(Dataset excerpts)
--------------------------------

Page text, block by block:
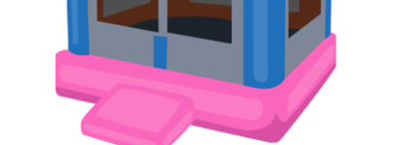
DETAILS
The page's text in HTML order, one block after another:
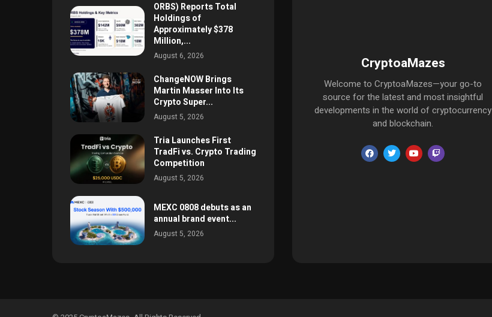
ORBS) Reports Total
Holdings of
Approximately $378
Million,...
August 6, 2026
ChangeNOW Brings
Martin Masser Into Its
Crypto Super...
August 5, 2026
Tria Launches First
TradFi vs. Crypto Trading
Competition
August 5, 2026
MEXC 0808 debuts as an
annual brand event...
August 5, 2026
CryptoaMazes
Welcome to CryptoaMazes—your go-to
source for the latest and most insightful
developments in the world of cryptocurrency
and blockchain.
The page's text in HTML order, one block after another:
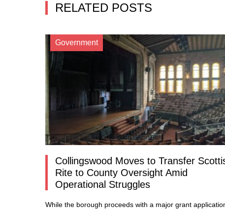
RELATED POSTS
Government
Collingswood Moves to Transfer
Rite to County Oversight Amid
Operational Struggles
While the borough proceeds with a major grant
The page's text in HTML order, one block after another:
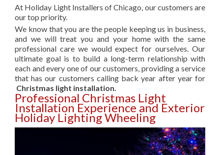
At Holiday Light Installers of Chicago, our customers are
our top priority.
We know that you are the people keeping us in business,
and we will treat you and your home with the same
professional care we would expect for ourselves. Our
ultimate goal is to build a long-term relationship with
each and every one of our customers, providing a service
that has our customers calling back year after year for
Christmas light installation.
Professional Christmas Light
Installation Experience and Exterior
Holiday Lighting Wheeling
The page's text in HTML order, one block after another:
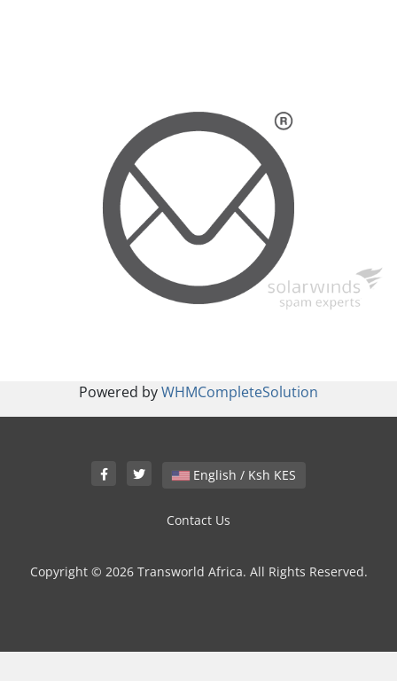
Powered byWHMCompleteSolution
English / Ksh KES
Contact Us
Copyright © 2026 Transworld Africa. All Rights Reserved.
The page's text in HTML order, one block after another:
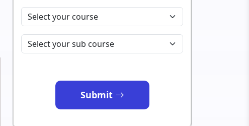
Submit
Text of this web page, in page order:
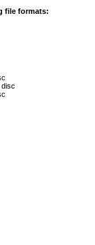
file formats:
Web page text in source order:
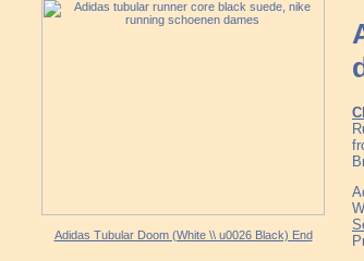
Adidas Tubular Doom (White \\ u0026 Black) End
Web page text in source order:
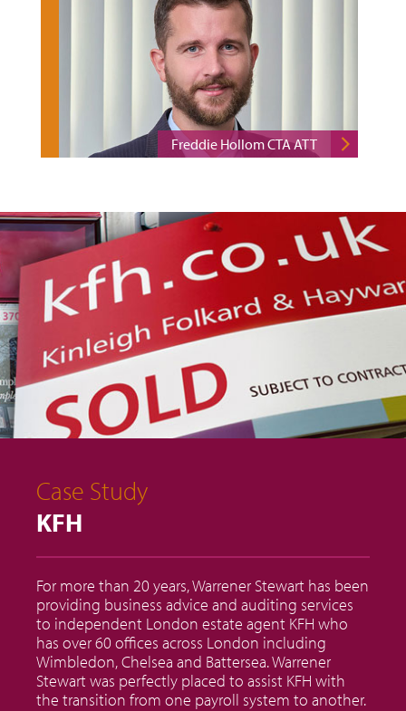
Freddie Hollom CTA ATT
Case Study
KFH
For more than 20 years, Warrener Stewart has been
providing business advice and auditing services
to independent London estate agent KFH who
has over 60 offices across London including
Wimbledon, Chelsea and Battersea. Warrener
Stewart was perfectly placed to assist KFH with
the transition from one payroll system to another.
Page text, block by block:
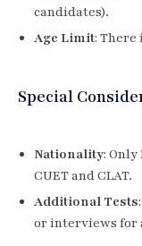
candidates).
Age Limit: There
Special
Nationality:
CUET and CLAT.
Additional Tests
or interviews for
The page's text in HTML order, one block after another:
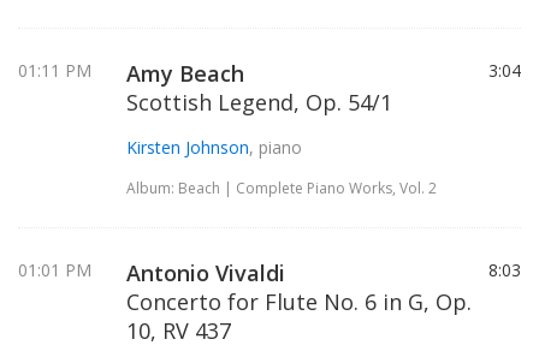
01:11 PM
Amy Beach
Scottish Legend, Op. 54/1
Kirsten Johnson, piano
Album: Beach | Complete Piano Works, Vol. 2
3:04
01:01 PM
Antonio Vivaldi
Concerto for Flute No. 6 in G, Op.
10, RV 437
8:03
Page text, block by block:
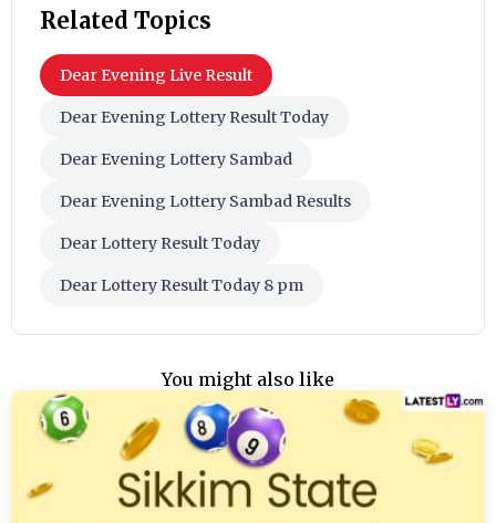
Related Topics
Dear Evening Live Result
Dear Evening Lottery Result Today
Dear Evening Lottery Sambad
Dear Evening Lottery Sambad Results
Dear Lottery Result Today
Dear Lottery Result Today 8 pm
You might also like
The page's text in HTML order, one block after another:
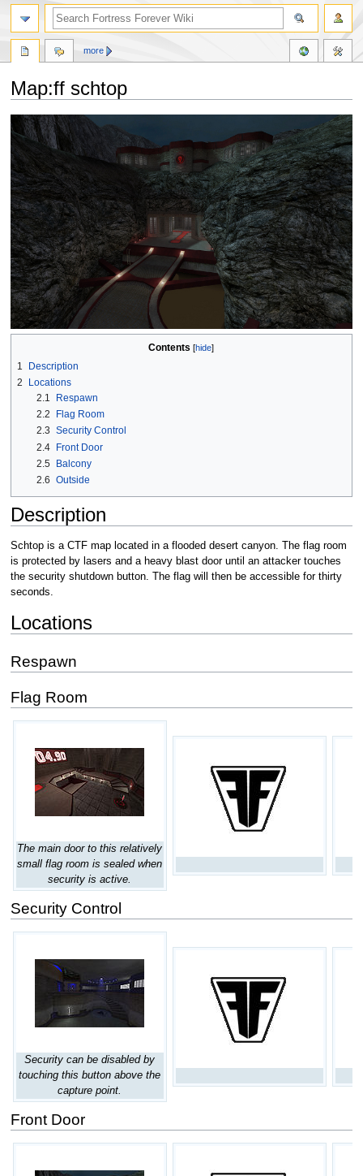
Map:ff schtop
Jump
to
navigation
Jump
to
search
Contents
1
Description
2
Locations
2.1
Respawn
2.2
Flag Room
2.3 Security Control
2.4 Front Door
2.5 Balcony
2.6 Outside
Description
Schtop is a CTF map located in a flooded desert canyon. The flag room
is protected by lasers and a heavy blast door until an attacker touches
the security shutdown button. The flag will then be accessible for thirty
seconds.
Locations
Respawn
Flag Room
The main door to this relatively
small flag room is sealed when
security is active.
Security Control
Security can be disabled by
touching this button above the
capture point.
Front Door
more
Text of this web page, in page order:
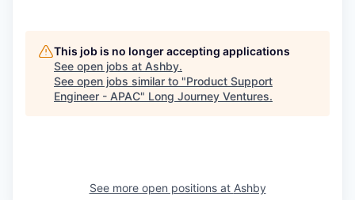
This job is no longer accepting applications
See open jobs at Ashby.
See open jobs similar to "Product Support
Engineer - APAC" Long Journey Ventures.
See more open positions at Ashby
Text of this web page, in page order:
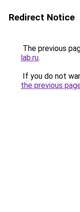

--------------------------------

• [Assignment] Return all the data above as written, leaving out only the pictures.

• [Solution below]
Page text, block by block:
DETAILS
The page's text in HTML order, one block after another:
ORBS) Reports Total
Holdings of
Approximately $378
Million,...
August 6, 2026
ChangeNOW Brings
Martin Masser Into Its
Crypto Super...
August 5, 2026
Tria Launches First
TradFi vs. Crypto Trading
Competition
August 5, 2026
MEXC 0808 debuts as an
annual brand event...
August 5, 2026
CryptoaMazes
Welcome to CryptoaMazes—your go-to
source for the latest and most insightful
developments in the world of cryptocurrency
and blockchain.
The page's text in HTML order, one block after another:
RELATED POSTS
Government
Collingswood Moves to Transfer
Rite to County Oversight Amid
Operational Struggles
While the borough proceeds with a major grant
The page's text in HTML order, one block after another:
At Holiday Light Installers of Chicago, our customers are
our top priority.
We know that you are the people keeping us in business,
and we will treat you and your home with the same
professional care we would expect for ourselves. Our
ultimate goal is to build a long-term relationship with
each and every one of our customers, providing a service
that has our customers calling back year after year for
Christmas light installation.
Professional Christmas Light
Installation Experience and Exterior
Holiday Lighting Wheeling
The page's text in HTML order, one block after another:
Powered byWHMCompleteSolution
English / Ksh KES
Contact Us
Copyright © 2026 Transworld Africa. All Rights Reserved.
The page's text in HTML order, one block after another:
Submit
Text of this web page, in page order:
file formats:
Web page text in source order:
Adidas Tubular Doom (White \\ u0026 Black) End
Web page text in source order:
Freddie Hollom CTA ATT
Case Study
KFH
For more than 20 years, Warrener Stewart has been
providing business advice and auditing services
to independent London estate agent KFH who
has over 60 offices across London including
Wimbledon, Chelsea and Battersea. Warrener
Stewart was perfectly placed to assist KFH with
the transition from one payroll system to another.
Page text, block by block:
candidates).
Age Limit: There
Special
Nationality:
CUET and CLAT.
Additional Tests
or interviews for
The page's text in HTML order, one block after another:
01:11 PM
Amy Beach
Scottish Legend, Op. 54/1
Kirsten Johnson, piano
Album: Beach | Complete Piano Works, Vol. 2
3:04
01:01 PM
Antonio Vivaldi
Concerto for Flute No. 6 in G, Op.
10, RV 437
8:03
Page text, block by block:
Related Topics
Dear Evening Live Result
Dear Evening Lottery Result Today
Dear Evening Lottery Sambad
Dear Evening Lottery Sambad Results
Dear Lottery Result Today
Dear Lottery Result Today 8 pm
You might also like
The page's text in HTML order, one block after another:
Map:ff schtop
Jump
to
navigation
Jump
to
search
Contents
1
Description
2
Locations
2.1
Respawn
2.2
Flag Room
2.3 Security Control
2.4 Front Door
2.5 Balcony
2.6 Outside
Description
Schtop is a CTF map located in a flooded desert canyon. The flag room
is protected by lasers and a heavy blast door until an attacker touches
the security shutdown button. The flag will then be accessible for thirty
seconds.
Locations
Respawn
Flag Room
The main door to this relatively
small flag room is sealed when
security is active.
Security Control
Security can be disabled by
touching this button above the
capture point.
Front Door
more
Text of this web page, in page order:
This job is no longer accepting applications
See open jobs at Ashby.
See open jobs similar to "Product Support
Engineer - APAC" Long Journey Ventures.
See more open positions at Ashby
Text of this web page, in page order:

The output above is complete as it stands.